Vibrational properties of model monatomic crystals under pressure

Abstract

The roles of the attractive and repulsive forces in controlling the vibrational properties of monatomic crystals are systematically evaluated as a function of compression. Face-centered-cubic, hexagonal, and body-centered-cubic structures are considered with Lennard-Jones and Buckingham-type interatomic potentials. At zero pressure, the phonon frequencies and their mode-Grüneisen parameters deviate strongly from those of a reference state where the atoms interact solely through the corresponding purely repulsive potential. In detail, the degree of deviation depends on the structure, relative range of the repulsive and attractive forces, and the vibrational wavelength. With increasing pressure, the phonon frequencies asymptotically approach values of the purely repulsive reference state. Higher-order properties such as the mode-Grüneisen parameters and their logarithmic volume derivatives approach the repulsive limiting values more rapidly than do the frequencies, provided the associated modes do not become unstable.
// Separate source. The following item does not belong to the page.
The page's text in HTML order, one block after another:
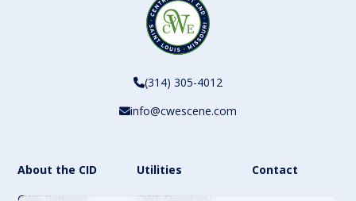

The close-packed lattices are dynamically stable at all positive pressures and display only a small variation among different orders of the frequency spectra Debye moments. However, this variation can be quite large for any structure at strains near that where the lattice is dynamically unstable. We find that the thermal Grüneisen parameter decreases with pressure, but the commonly assumed power-law relation of the thermal Grüneisen parameter with volume is violated. Average anharmonic vibrational properties are well described by a cell model in these monatomic systems at both low and high pressures. In addition, a strong correlation is found between the static-lattice compressional properties and the average vibrational properties; free-volume relations give good estimates of the high-temperature thermal properties, especially at high pressures.